__TASK TO CARRY OUT__. The lines to copy are those in the listing below that contain the word "your".

+-------+

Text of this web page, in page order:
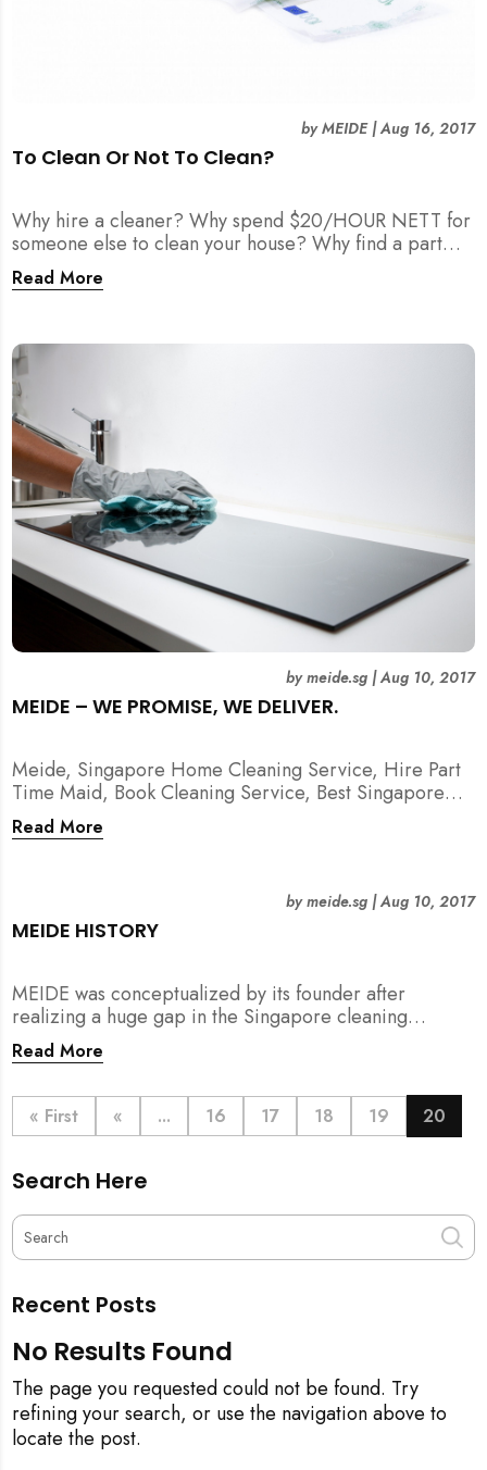
To Clean Or Not To Clean?
byMEIDE|Aug 16, 2017
Why hire a cleaner? Why spend $20/HOUR NETT for
someone else to clean your house? Why find a part
time maid?
Read More
MEIDE – WE PROMISE, WE DELIVER.
bymeide.sg|Aug 10, 2017
Meide, Singapore Home Cleaning Service, Hire Part
Time Maid, Book Cleaning Service, Best Singapore
Cleaning Service, Hire Spring Cleaning Service
Read More
MEIDE HISTORY
bymeide.sg|Aug 10, 2017
MEIDE was conceptualized by its founder after
realizing a huge gap in the Singapore cleaning
industry. There were many cleaning companies,
numerous cleaners around, and also a huge pool of
chores.
Read More
« First « ... 16 17 18 19 20
Search Here
Recent Posts
No Results Found
The page you requested could not be found. Try
refining your search, or use the navigation above to
locate the post.

+-------+

__TASK RESULT__.
someone else to clean your house? Why find a part
refining your search, or use the navigation above to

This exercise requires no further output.